[DATA PROVIDED Boundary: Start]
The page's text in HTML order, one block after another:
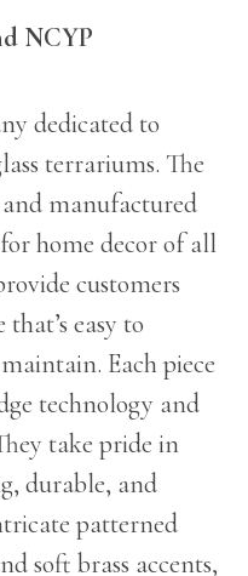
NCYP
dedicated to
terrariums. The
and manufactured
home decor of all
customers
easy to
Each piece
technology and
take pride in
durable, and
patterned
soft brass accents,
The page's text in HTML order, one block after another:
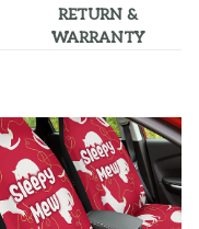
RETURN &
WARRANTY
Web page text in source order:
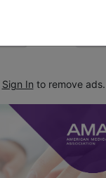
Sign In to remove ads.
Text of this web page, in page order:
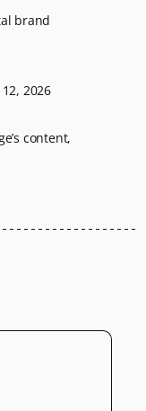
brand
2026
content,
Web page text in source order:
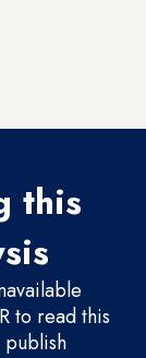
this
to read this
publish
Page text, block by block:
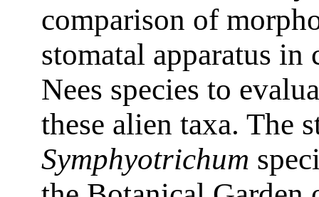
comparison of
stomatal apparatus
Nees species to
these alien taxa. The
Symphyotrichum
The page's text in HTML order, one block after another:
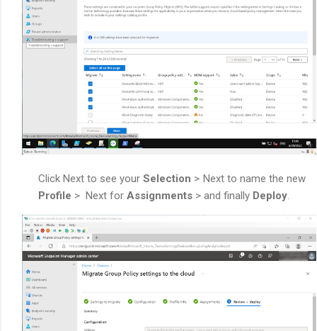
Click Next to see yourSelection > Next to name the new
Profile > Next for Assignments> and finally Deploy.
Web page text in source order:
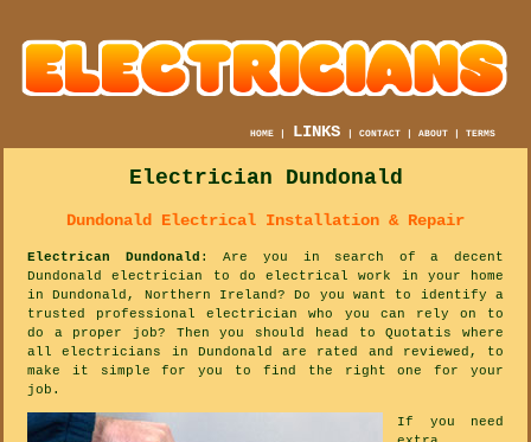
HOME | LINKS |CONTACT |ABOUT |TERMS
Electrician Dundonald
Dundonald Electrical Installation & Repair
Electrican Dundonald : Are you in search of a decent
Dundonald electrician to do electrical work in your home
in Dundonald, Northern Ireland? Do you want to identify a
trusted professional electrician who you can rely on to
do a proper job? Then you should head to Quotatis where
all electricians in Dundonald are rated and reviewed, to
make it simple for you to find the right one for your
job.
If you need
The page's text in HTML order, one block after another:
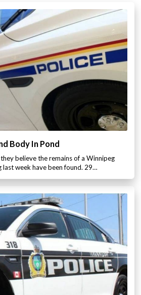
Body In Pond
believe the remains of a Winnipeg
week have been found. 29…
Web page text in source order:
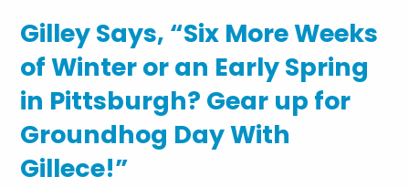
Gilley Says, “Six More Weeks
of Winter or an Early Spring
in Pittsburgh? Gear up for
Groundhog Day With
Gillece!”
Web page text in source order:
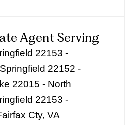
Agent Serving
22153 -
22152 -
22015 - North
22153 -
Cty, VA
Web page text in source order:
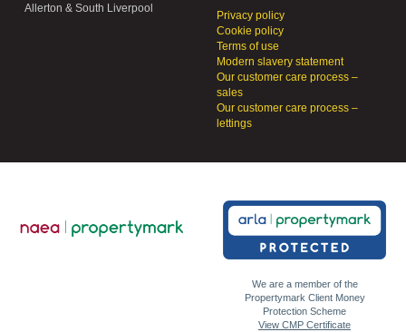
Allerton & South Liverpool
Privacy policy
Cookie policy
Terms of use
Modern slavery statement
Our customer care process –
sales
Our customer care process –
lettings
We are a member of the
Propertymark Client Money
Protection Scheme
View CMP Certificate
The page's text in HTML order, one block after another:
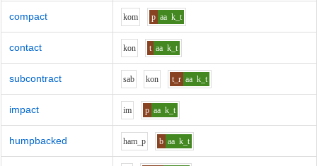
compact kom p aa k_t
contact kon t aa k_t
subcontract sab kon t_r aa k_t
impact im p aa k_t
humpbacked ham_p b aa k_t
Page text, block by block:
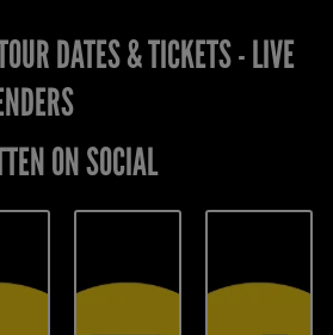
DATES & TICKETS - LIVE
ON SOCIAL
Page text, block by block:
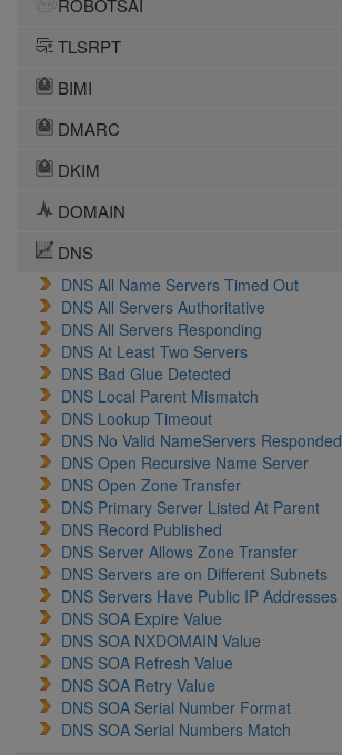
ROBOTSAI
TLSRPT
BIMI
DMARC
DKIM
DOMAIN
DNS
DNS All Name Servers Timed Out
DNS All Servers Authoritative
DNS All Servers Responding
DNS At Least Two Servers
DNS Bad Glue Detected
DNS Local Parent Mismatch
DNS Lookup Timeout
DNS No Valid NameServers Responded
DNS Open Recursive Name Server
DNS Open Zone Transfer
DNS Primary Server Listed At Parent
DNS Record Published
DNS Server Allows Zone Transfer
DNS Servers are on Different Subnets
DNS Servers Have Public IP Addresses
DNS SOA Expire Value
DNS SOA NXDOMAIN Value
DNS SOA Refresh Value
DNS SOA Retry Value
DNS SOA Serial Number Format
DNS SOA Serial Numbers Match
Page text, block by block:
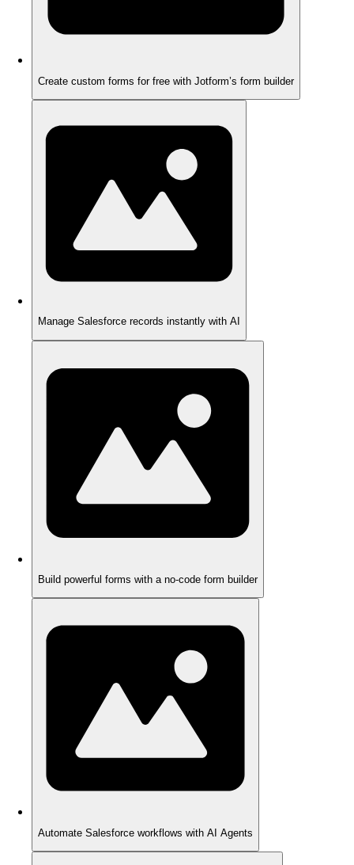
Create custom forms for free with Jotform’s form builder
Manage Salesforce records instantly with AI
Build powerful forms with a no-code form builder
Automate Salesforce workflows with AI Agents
[DATA PROVIDED Boundary: End]
WHAT IS NEEDED - Please retype the records above exactly, leaving every image out.

RESPONSE FOR THIS EXERCISE -
The page's text in HTML order, one block after another:
NCYP
dedicated to
terrariums. The
and manufactured
home decor of all
customers
easy to
Each piece
technology and
take pride in
durable, and
patterned
soft brass accents,
The page's text in HTML order, one block after another:
RETURN &
WARRANTY
Web page text in source order:
Sign In to remove ads.
Text of this web page, in page order:
brand
2026
content,
Web page text in source order:
this
to read this
publish
Page text, block by block:
comparison of
stomatal apparatus
Nees species to
these alien taxa. The
Symphyotrichum
The page's text in HTML order, one block after another:
Click Next to see yourSelection > Next to name the new
Profile > Next for Assignments> and finally Deploy.
Web page text in source order:
HOME | LINKS |CONTACT |ABOUT |TERMS
Electrician Dundonald
Dundonald Electrical Installation & Repair
Electrican Dundonald : Are you in search of a decent
Dundonald electrician to do electrical work in your home
in Dundonald, Northern Ireland? Do you want to identify a
trusted professional electrician who you can rely on to
do a proper job? Then you should head to Quotatis where
all electricians in Dundonald are rated and reviewed, to
make it simple for you to find the right one for your
job.
If you need
The page's text in HTML order, one block after another:
Body In Pond
believe the remains of a Winnipeg
week have been found. 29…
Web page text in source order:
Gilley Says, “Six More Weeks
of Winter or an Early Spring
in Pittsburgh? Gear up for
Groundhog Day With
Gillece!”
Web page text in source order:
Agent Serving
22153 -
22152 -
22015 - North
22153 -
Cty, VA
Web page text in source order:
Allerton & South Liverpool
Privacy policy
Cookie policy
Terms of use
Modern slavery statement
Our customer care process –
sales
Our customer care process –
lettings
We are a member of the
Propertymark Client Money
Protection Scheme
View CMP Certificate
The page's text in HTML order, one block after another:
compact kom p aa k_t
contact kon t aa k_t
subcontract sab kon t_r aa k_t
impact im p aa k_t
humpbacked ham_p b aa k_t
Page text, block by block:
DATES & TICKETS - LIVE
ON SOCIAL
Page text, block by block:
ROBOTSAI
TLSRPT
BIMI
DMARC
DKIM
DOMAIN
DNS
DNS All Name Servers Timed Out
DNS All Servers Authoritative
DNS All Servers Responding
DNS At Least Two Servers
DNS Bad Glue Detected
DNS Local Parent Mismatch
DNS Lookup Timeout
DNS No Valid NameServers Responded
DNS Open Recursive Name Server
DNS Open Zone Transfer
DNS Primary Server Listed At Parent
DNS Record Published
DNS Server Allows Zone Transfer
DNS Servers are on Different Subnets
DNS Servers Have Public IP Addresses
DNS SOA Expire Value
DNS SOA NXDOMAIN Value
DNS SOA Refresh Value
DNS SOA Retry Value
DNS SOA Serial Number Format
DNS SOA Serial Numbers Match
Page text, block by block:
Create custom forms for free with Jotform’s form builder
Manage Salesforce records instantly with AI
Build powerful forms with a no-code form builder
Automate Salesforce workflows with AI Agents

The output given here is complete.